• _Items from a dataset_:
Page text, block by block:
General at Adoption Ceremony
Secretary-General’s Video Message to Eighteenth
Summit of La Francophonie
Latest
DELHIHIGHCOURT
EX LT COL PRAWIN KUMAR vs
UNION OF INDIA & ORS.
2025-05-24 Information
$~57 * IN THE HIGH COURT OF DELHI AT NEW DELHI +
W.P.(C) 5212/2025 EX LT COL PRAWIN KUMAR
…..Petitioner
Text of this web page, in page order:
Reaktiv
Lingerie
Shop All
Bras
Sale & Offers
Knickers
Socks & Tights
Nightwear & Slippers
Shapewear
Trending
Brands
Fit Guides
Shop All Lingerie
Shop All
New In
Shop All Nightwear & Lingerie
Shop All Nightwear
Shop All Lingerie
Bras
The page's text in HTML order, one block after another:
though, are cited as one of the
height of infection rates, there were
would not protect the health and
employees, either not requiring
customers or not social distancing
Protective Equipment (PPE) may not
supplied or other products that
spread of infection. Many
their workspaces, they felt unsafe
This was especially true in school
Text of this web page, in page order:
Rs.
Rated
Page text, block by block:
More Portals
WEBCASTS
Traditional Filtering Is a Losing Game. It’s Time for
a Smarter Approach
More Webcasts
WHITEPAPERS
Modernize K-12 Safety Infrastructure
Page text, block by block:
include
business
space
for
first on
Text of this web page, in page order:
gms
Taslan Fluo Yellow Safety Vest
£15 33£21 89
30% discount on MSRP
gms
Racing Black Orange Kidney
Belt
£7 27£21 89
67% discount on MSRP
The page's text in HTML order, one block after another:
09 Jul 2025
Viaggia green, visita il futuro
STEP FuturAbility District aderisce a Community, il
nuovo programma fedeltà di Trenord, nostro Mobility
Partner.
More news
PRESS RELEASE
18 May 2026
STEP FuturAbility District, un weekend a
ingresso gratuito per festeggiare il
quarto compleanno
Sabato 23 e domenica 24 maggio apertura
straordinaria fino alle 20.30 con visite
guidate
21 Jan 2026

• _Your assignment_:
The complete set of entries above must be reproduced verbatim.

• _Answer space_:
Page text, block by block:
General at Adoption Ceremony
Secretary-General’s Video Message to Eighteenth
Summit of La Francophonie
Latest
DELHIHIGHCOURT
EX LT COL PRAWIN KUMAR vs
UNION OF INDIA & ORS.
2025-05-24 Information
$~57 * IN THE HIGH COURT OF DELHI AT NEW DELHI +
W.P.(C) 5212/2025 EX LT COL PRAWIN KUMAR
…..Petitioner
Text of this web page, in page order:
Reaktiv
Lingerie
Shop All
Bras
Sale & Offers
Knickers
Socks & Tights
Nightwear & Slippers
Shapewear
Trending
Brands
Fit Guides
Shop All Lingerie
Shop All
New In
Shop All Nightwear & Lingerie
Shop All Nightwear
Shop All Lingerie
Bras
The page's text in HTML order, one block after another:
though, are cited as one of the
height of infection rates, there were
would not protect the health and
employees, either not requiring
customers or not social distancing
Protective Equipment (PPE) may not
supplied or other products that
spread of infection. Many
their workspaces, they felt unsafe
This was especially true in school
Text of this web page, in page order:
Rs.
Rated
Page text, block by block:
More Portals
WEBCASTS
Traditional Filtering Is a Losing Game. It’s Time for
a Smarter Approach
More Webcasts
WHITEPAPERS
Modernize K-12 Safety Infrastructure
Page text, block by block:
include
business
space
for
first on
Text of this web page, in page order:
gms
Taslan Fluo Yellow Safety Vest
£15 33£21 89
30% discount on MSRP
gms
Racing Black Orange Kidney
Belt
£7 27£21 89
67% discount on MSRP
The page's text in HTML order, one block after another:
09 Jul 2025
Viaggia green, visita il futuro
STEP FuturAbility District aderisce a Community, il
nuovo programma fedeltà di Trenord, nostro Mobility
Partner.
More news
PRESS RELEASE
18 May 2026
STEP FuturAbility District, un weekend a
ingresso gratuito per festeggiare il
quarto compleanno
Sabato 23 e domenica 24 maggio apertura
straordinaria fino alle 20.30 con visite
guidate
21 Jan 2026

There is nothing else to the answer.